American politician (1925-2003)

Liem Eng Tuai (1925–2003) was a member of the Seattle City Council from 1969 to 1973. In 1977, he was appointed a judge in the King County Superior Court and served until 1996.

==Early life and education==

Tuai was born in Port Townsend, Washington in 1925, the son of working-class Chinese immigrants. He dropped out of Bremerton High School to work at Boeing as a machinist and at the family restaurant. He then joined the US Air Force in Japan from 1946 to 1950 as a photographer and finished high school while in the military. After serving in the military, Tuai used the G.I. Bill to enroll in the University of Washington, earning his bachelor's degree in 1954 and a Juris Doctor in 1956.

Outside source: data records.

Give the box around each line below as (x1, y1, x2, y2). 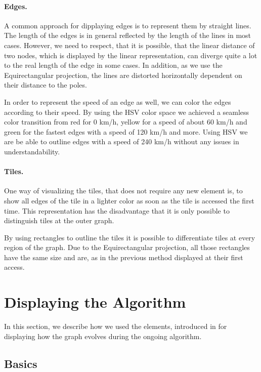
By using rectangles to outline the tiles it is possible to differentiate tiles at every (4, 232, 255, 242)
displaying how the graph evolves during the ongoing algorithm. (4, 330, 202, 341)
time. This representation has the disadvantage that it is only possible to (4, 205, 230, 216)
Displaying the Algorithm (4, 292, 186, 312)
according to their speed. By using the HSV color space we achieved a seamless (4, 106, 249, 117)
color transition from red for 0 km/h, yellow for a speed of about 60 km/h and (4, 116, 247, 127)
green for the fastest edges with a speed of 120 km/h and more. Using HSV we (4, 126, 248, 137)
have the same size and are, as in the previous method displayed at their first (4, 252, 243, 262)

In 1958, Tuai was hired in the King County Attorney's Office as a deputy prosecuting attorney, the first Chinese-American to hold this position. He would also hold a position in the General Services Administration and work as a private attorney.

==Political career==
In May 1969, councilmember Paul Jacob Alexander died of a sudden heart attack while at a conference in Washington, D.C.. On May 19, 1969, Tuai, a Republican, was appointed to fill the seat to preserve the political makeup of the council. He would become the second Chinese-American to serve on the city council after Wing Luke. Tuai ran for the full term and in the November general election Taui won in a landslide against W.G. Gordon, 74% to 26%.

Tuai was a self-described moderate Republican who was fiscally conservative and pro-business. He supported mandatory five-year sentences for drug dealing and opposed legislation requiring businesses to hire strikebreakers.

During the groundbreaking for the Seattle Kingdome, Tuai and other city and county leaders faced protestors who said the Kingdome would harm the surrounding communities, including the Chinatown–International District. the protestors accused Tuai of being a sellout and got into heated arguments with speakers while throwing mudballs at them.

In 1972, Tuai was appointed council president and served until his resignation in 1973. On October 2, 1973, he resigned from the city council to run for mayor against incumbent Wesley C. Uhlman. In the November general election, Tuai lost to Uhlman, 51.3% to 48.6%. In 1974, he lost election for a seat on the Washington Supreme Court and in 1975 he would lose his election to rejoin the council to council member John Miller.

==King County Superior Court==
In 1977, Tuai was appointed by Governor Dixy Lee Ray to one of five newly created King County Superior Court positions. He planned on retiring in 1995 but decided to retire in 1996 to help the county reduce the high caseload.

==Personal life==
Tuai met his wife, Winnie Joyce Eng, in 1950 and were married five months later. They were married for 46 years until she died of lung cancer in 1997. They had three sons together.

On March 2, 2003, Tuai died of lung cancer.